Collection entries:
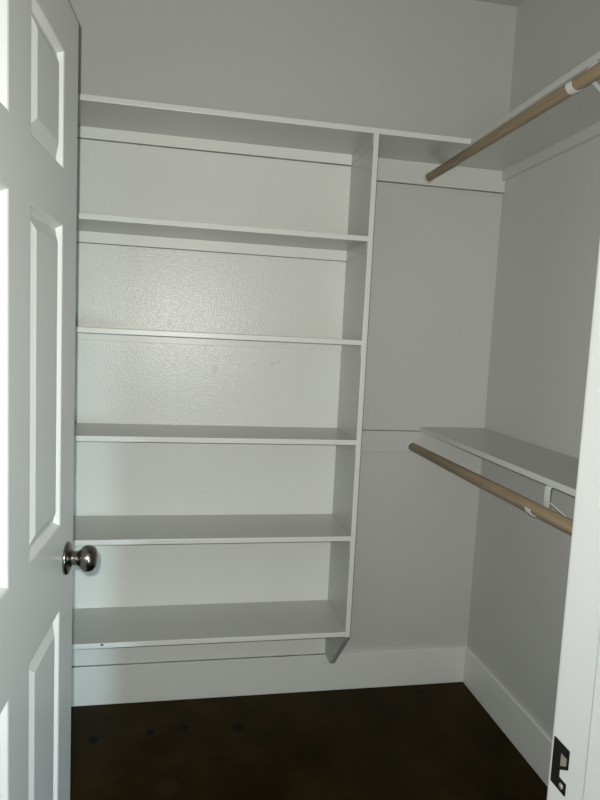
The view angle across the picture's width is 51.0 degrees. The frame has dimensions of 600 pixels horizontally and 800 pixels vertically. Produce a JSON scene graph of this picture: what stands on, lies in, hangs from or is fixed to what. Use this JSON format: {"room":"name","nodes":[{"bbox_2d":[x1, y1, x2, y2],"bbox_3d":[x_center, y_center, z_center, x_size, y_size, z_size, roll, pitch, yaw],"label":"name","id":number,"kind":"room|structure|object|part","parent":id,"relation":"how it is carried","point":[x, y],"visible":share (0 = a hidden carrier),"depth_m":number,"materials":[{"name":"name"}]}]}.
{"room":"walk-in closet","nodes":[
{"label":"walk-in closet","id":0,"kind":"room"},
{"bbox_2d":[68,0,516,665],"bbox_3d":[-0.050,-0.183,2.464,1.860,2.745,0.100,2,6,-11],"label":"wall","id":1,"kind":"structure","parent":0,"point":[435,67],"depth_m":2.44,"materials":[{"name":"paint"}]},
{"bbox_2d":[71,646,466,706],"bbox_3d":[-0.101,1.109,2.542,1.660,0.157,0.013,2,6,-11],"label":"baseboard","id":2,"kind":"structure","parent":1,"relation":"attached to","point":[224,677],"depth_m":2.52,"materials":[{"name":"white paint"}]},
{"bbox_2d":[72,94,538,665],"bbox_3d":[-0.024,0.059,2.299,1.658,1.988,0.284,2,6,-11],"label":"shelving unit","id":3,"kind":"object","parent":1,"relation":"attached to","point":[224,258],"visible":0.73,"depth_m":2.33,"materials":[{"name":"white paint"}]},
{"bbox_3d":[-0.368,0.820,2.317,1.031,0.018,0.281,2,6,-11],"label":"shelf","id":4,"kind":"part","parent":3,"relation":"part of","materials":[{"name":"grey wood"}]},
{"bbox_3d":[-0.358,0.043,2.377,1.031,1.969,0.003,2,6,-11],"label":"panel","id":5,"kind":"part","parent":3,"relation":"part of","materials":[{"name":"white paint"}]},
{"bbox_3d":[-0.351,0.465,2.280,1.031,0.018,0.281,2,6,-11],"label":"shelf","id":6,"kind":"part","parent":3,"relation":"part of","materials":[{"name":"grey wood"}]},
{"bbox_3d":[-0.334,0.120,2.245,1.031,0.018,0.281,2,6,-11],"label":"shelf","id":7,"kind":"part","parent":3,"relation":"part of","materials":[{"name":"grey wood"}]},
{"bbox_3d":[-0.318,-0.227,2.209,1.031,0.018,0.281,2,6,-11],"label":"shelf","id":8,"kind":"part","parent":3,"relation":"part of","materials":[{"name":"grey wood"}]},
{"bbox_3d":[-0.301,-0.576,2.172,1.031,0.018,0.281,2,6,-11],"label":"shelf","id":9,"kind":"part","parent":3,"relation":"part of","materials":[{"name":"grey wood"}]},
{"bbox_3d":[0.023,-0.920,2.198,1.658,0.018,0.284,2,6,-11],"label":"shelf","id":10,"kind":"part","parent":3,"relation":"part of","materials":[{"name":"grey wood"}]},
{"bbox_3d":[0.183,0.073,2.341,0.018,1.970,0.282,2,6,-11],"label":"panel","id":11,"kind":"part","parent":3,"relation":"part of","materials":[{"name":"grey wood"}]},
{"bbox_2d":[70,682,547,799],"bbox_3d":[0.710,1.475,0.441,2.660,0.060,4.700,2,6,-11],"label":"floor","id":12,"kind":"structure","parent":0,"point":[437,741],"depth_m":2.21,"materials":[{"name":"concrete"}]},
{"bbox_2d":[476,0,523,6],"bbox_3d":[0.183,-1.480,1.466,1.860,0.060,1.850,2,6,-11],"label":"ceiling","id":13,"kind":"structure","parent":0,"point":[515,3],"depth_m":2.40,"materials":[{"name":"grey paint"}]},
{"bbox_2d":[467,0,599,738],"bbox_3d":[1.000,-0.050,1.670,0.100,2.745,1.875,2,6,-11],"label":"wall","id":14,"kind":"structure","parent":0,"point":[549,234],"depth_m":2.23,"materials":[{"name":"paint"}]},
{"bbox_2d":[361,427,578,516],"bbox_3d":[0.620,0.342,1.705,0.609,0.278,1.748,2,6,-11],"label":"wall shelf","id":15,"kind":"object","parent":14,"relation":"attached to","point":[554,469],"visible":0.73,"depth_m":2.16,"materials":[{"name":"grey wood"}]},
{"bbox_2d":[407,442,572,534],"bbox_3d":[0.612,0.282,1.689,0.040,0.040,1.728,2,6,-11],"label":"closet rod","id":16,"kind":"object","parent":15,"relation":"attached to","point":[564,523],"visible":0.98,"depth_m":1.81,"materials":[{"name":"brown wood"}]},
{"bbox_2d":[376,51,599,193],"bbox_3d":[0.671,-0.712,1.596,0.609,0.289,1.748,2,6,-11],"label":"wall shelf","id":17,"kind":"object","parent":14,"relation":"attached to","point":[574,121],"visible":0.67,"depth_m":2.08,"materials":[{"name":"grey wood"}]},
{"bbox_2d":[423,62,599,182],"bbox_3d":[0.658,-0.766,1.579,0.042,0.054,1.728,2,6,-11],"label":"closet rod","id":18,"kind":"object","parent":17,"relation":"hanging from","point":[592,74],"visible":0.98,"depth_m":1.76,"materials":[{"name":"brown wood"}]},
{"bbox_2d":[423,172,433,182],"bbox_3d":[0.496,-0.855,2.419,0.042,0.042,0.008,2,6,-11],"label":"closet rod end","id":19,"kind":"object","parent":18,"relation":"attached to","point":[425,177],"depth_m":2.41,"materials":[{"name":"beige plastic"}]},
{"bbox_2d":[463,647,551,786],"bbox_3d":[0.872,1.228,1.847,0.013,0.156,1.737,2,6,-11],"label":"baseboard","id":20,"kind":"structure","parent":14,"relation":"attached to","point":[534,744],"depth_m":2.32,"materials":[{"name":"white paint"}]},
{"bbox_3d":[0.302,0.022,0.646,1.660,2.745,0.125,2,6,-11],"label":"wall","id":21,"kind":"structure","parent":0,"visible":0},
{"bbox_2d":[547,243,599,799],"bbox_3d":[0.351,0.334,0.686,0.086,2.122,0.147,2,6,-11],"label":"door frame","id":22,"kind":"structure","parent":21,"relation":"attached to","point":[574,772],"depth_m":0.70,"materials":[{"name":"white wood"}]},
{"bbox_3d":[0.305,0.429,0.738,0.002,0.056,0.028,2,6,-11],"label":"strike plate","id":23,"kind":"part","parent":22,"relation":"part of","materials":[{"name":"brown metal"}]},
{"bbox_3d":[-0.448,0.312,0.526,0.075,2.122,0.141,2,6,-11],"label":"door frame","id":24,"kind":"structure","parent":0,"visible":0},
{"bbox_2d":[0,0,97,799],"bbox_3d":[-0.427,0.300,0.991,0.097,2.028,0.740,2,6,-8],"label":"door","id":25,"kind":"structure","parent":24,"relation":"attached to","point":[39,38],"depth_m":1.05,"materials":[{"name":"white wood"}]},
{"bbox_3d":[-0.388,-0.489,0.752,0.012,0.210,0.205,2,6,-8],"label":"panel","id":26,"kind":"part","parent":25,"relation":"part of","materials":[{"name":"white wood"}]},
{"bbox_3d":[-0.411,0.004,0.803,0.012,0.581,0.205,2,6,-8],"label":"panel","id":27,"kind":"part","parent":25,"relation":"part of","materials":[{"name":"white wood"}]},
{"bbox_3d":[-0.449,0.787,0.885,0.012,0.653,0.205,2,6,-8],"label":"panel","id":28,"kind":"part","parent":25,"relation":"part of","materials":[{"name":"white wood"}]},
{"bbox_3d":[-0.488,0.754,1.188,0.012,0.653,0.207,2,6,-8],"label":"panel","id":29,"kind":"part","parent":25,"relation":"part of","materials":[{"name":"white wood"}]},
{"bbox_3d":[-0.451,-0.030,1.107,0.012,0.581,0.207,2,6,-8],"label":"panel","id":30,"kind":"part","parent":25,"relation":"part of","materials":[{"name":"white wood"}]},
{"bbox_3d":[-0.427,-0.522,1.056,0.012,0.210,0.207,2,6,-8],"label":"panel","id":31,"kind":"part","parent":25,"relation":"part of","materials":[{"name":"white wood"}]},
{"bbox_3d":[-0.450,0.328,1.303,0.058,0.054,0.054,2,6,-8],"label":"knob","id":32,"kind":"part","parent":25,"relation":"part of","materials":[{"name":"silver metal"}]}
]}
...
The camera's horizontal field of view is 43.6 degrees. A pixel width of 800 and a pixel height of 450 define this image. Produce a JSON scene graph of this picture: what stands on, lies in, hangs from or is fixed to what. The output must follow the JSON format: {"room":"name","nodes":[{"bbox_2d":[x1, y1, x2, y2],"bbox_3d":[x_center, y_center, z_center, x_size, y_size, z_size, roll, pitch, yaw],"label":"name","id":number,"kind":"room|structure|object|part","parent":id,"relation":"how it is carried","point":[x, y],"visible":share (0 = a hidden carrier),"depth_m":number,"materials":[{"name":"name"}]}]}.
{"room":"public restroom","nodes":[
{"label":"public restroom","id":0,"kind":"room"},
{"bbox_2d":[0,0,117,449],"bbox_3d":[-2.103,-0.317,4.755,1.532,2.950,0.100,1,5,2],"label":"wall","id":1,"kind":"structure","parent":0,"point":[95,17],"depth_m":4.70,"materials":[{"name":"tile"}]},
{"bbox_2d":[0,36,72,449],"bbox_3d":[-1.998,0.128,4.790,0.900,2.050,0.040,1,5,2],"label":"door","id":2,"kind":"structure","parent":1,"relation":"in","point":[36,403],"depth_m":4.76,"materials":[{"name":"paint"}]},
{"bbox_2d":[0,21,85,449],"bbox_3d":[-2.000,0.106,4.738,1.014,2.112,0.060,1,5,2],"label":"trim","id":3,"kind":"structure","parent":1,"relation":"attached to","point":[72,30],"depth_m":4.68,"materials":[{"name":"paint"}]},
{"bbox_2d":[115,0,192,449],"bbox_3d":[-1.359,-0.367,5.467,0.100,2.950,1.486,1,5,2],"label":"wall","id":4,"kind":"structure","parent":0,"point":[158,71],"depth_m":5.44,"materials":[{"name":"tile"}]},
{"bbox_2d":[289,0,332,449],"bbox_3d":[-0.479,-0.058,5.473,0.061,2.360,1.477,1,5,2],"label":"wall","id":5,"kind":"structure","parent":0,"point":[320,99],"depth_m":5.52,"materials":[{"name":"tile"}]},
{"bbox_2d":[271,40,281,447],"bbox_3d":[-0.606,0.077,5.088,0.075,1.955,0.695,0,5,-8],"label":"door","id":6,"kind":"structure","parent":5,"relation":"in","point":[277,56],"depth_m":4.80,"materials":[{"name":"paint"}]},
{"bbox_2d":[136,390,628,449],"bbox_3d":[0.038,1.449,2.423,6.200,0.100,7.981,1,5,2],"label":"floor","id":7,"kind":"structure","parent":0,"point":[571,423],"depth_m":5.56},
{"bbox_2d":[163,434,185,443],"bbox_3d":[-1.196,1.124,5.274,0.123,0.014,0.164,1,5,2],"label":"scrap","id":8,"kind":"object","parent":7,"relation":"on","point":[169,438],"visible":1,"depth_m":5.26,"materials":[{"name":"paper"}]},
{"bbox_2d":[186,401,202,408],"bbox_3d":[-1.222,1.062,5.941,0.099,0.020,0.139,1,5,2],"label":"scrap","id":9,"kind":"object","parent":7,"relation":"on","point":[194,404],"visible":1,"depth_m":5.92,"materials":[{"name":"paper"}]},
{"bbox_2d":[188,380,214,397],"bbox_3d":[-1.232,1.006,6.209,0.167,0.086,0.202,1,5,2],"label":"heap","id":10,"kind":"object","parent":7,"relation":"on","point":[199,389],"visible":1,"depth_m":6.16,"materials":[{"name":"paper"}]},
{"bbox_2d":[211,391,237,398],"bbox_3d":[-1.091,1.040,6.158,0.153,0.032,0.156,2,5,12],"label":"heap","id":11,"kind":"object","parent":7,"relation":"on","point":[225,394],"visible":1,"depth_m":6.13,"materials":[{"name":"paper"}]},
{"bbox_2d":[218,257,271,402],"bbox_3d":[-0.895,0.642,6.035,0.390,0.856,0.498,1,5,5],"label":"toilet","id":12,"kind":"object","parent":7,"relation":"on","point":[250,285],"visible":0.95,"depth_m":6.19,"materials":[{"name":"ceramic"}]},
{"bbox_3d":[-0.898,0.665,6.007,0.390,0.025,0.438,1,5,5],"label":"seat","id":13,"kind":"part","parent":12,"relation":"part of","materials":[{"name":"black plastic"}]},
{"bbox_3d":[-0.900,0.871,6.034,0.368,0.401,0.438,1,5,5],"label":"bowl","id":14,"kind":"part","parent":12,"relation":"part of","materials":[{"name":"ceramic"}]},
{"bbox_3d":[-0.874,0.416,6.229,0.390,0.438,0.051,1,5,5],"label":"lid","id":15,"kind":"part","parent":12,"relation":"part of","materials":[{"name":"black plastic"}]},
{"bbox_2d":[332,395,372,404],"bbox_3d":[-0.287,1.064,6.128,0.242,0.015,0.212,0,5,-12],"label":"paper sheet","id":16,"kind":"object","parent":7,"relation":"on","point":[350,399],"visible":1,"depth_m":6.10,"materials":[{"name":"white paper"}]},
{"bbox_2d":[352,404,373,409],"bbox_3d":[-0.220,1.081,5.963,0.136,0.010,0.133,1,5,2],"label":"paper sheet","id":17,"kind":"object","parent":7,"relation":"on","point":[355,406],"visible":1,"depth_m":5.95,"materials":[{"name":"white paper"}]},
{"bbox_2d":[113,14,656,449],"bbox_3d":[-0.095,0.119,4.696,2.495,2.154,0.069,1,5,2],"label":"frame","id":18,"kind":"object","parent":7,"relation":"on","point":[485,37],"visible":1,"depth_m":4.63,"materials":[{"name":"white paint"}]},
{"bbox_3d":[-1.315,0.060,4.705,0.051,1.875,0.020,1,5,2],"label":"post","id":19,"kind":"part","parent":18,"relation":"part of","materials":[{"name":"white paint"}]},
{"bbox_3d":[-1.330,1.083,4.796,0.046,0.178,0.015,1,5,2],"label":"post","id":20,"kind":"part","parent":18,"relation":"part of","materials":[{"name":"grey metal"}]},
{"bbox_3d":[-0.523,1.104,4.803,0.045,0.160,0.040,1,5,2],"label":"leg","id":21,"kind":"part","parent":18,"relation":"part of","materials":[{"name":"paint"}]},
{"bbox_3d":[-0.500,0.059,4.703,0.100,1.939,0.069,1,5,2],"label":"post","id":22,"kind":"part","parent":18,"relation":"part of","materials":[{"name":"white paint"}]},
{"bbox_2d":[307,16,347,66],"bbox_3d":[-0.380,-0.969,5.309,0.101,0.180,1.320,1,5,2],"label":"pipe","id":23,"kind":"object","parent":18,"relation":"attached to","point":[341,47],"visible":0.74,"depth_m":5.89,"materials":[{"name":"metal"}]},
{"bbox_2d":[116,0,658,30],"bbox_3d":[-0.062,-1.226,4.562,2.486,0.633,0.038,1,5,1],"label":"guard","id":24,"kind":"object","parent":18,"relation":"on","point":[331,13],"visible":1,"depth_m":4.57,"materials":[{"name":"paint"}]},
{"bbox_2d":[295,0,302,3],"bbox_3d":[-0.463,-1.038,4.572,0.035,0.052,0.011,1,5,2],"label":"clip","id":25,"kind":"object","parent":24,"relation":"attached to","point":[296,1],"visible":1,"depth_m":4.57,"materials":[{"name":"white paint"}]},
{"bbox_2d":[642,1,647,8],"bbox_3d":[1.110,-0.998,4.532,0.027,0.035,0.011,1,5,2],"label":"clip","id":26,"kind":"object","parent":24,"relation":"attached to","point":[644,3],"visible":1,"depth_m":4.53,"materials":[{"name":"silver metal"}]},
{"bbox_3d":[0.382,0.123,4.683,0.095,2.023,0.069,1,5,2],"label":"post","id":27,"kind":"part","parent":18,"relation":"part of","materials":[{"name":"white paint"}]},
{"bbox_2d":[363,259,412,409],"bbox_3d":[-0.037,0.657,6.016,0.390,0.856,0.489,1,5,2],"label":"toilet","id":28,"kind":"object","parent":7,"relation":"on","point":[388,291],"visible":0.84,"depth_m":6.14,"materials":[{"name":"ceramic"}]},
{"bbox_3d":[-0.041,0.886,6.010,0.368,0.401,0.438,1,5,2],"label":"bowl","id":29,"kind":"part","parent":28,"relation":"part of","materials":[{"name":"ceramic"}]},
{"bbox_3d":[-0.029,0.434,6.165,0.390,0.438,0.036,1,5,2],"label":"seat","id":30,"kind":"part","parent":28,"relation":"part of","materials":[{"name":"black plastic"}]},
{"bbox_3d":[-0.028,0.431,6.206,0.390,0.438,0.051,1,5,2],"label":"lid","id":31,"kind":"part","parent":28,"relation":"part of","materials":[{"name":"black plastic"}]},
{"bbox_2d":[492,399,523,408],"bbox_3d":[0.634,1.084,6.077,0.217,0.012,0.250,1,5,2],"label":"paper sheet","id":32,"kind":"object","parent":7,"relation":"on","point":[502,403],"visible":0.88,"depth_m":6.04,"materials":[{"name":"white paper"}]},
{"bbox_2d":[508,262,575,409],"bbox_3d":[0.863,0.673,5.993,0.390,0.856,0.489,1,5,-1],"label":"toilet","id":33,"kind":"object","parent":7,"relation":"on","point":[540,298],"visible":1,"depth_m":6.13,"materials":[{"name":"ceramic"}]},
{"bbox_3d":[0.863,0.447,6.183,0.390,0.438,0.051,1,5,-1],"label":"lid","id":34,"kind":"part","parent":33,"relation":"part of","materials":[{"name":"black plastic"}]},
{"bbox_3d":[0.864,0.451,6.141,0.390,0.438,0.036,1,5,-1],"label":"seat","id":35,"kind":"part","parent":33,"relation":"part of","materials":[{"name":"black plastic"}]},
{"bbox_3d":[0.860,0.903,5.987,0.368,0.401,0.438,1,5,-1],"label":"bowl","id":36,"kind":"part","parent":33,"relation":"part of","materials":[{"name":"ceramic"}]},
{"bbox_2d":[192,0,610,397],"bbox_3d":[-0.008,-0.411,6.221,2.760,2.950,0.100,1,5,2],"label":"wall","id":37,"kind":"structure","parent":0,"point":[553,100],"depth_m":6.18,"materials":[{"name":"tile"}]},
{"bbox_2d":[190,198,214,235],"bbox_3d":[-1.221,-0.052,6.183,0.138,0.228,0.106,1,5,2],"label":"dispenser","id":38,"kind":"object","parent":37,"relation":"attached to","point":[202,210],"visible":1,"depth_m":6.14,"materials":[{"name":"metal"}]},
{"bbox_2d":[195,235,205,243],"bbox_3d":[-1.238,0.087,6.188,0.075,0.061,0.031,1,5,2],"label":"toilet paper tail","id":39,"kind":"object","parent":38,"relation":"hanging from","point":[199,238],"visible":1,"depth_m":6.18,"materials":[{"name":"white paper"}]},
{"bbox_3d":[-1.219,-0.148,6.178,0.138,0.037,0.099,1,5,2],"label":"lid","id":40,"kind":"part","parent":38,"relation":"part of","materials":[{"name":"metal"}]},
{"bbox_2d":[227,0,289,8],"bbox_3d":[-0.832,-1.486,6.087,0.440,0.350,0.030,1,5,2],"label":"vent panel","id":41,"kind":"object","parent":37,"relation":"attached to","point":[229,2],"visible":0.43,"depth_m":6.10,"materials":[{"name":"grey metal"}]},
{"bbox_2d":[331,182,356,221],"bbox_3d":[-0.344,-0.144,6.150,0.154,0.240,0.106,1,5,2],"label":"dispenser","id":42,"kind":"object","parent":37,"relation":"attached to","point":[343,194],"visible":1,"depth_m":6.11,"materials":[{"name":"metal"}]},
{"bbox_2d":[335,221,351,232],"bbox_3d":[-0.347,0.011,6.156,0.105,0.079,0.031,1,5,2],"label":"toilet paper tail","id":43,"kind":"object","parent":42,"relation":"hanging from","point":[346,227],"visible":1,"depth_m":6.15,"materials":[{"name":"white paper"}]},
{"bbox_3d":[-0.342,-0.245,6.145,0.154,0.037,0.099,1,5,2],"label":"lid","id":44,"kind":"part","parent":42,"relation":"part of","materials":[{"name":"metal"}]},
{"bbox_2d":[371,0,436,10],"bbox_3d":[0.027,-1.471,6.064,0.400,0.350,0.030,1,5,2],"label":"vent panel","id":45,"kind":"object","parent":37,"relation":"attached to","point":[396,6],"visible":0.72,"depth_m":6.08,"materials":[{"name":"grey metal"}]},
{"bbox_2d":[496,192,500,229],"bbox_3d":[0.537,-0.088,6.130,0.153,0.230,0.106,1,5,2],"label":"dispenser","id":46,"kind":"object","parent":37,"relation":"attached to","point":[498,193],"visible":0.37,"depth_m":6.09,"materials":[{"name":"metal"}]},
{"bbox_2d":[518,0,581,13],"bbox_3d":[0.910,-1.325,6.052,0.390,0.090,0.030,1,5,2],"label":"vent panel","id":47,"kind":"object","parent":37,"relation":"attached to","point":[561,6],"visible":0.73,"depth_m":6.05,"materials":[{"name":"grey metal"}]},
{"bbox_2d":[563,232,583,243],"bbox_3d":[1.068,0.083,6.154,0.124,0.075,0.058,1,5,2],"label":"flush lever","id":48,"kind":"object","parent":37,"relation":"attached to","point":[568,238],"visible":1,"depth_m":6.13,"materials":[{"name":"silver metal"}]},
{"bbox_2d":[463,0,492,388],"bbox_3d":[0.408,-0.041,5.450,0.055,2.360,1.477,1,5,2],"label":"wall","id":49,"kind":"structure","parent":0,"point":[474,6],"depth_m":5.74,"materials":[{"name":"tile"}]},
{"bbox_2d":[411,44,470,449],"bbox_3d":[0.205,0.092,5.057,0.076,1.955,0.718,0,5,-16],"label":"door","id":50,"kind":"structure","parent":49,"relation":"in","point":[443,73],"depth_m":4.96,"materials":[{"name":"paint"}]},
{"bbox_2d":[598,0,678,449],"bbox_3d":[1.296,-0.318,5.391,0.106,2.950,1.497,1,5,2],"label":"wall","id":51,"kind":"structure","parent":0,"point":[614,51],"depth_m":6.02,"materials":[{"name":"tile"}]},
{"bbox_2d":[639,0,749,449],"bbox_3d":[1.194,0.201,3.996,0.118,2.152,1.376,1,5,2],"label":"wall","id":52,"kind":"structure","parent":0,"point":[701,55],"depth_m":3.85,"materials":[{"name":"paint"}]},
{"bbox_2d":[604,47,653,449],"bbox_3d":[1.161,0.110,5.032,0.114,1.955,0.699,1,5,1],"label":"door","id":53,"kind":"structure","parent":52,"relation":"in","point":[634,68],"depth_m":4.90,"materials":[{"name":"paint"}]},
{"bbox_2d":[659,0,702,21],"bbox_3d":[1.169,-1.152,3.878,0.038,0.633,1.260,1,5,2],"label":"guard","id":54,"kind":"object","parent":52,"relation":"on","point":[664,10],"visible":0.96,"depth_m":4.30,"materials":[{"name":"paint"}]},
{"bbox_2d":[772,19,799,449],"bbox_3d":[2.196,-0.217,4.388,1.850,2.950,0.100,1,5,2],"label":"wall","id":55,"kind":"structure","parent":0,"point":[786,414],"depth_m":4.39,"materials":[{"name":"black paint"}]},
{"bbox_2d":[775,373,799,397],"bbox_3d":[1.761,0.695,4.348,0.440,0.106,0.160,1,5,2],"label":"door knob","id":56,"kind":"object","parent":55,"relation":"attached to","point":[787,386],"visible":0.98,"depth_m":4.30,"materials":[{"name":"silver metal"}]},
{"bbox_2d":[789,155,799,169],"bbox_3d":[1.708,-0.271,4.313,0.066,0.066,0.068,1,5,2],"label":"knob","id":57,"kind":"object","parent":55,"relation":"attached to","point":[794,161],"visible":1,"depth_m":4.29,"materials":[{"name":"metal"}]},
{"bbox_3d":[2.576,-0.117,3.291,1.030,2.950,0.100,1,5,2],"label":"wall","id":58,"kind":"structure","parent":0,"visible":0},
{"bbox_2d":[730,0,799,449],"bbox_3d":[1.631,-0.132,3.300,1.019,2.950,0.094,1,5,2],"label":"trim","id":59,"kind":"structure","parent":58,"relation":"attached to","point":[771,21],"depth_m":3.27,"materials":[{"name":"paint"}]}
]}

## What is needed:
Scan the records above, then copy out each line that mentions "vent".

## Solved exercise:
{"bbox_2d":[227,0,289,8],"bbox_3d":[-0.832,-1.486,6.087,0.440,0.350,0.030,1,5,2],"label":"vent panel","id":41,"kind":"object","parent":37,"relation":"attached to","point":[229,2],"visible":0.43,"depth_m":6.10,"materials":[{"name":"grey metal"}]},
{"bbox_2d":[371,0,436,10],"bbox_3d":[0.027,-1.471,6.064,0.400,0.350,0.030,1,5,2],"label":"vent panel","id":45,"kind":"object","parent":37,"relation":"attached to","point":[396,6],"visible":0.72,"depth_m":6.08,"materials":[{"name":"grey metal"}]},
{"bbox_2d":[518,0,581,13],"bbox_3d":[0.910,-1.325,6.052,0.390,0.090,0.030,1,5,2],"label":"vent panel","id":47,"kind":"object","parent":37,"relation":"attached to","point":[561,6],"visible":0.73,"depth_m":6.05,"materials":[{"name":"grey metal"}]},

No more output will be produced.